Un ensemble et quatre disques.
Former son propre ensemble, Le Concert d'Astrée, n'a plus été qu'une question de temps, le temps de réunir les bonnes volontés prêtes à travailler pour le seul amour de l'art, le temps de se faire connaître et apprécier et de trouver en la fondation France Télécom le sponsor sans qui, de nos jours, rien n'est possible. Autre bonne fée sur son chemin, le chef britannique Simon Rattle, à qui Christie l'avait recommandée pour faire travailler aux chanteurs « les Boréades », de Rameau, pour Salzbourg. Il lui a ouvert les portes en Angleterre. Glyndebourne d'abord, où Villegier reprenait pour le Glyndebourne Touring Opera sa « Rodelinda » de Haendel, et où elle découvrit ce qu'en secret elle idéalisait : que chacun fasse partie d'un édifice, puisse remplacer, servir à guider les autres comme c'est le cas dans la merveilleuse démocratie de ce festival unique au monde pour ses conditions privilégiées de travail de répétition. L'année suivante, c'est au pupitre de « Theodora », autre Haendel au répertoire du festival, qu'on la retrouve. Puis à Londres.

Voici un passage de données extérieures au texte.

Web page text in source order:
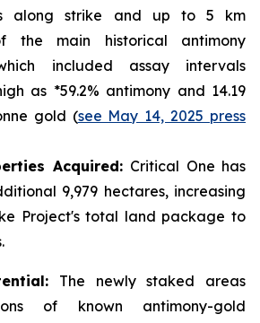
along strike and up to 5 km
the main historical antimony
included assay intervals
as *59.2% antimony and 14.19
gold (see May 14, 2025 press
Acquired: Critical One has
9,979 hectares, increasing
Project's total land package to
The newly staked areas
of known antimony-gold

Virgin Classics n'attend pas pour l'engager et déjà quatre disques sont sur le marché : « Duos arcadiens » et « Aci, Galatea e Polifemo » de Haendel, « Dido and Aeneas » de Purcell et, tout dernier paru, « Orfeo » de Monteverdi.
En 2004, Amsterdam, Vienne, Bruxelles, Prague puis Lisbonne et Glyndebourne la verront à la tête de son ensemble ou comme chef invitée. L'Opéra de Lille l'attend cet automne avec « Tamerlano » de Haendel, en coproduction avec le Théâtre de Caen. En 2005 ce sera une tournée aux Etats-Unis, et, au printemps 2006, une vingtaine de représentations scéniques d'« Orfeo » sont prévues à Lille, Caen, à l'Opéra du Rhin et au Théâtre du Châtelet. En attendant, on pourra l'entendre ce mois-ci à Paris, au Théâtre des Champs-Élysées*. Elle dirigera deux de ses compositeurs préférés, Claudio Monteverdi, qui recèle derrière une simplicité apparente un raffinement d'écriture merveilleux, et Marc-Antoine Charpentier, le plus italien des compositeurs français.
* Théâtre des Champs-Elysées (01.49.52.50.50), le 4 mars à 20 h à la tête du Concert d'Astrée (Monteverdi, « Combattimento di Tancredi e Clorinda ») et le 20 mars à 20 h à la tête de l'Orchestra of the Age of the Enlightenment (Charpentier, « David et Jonathas »).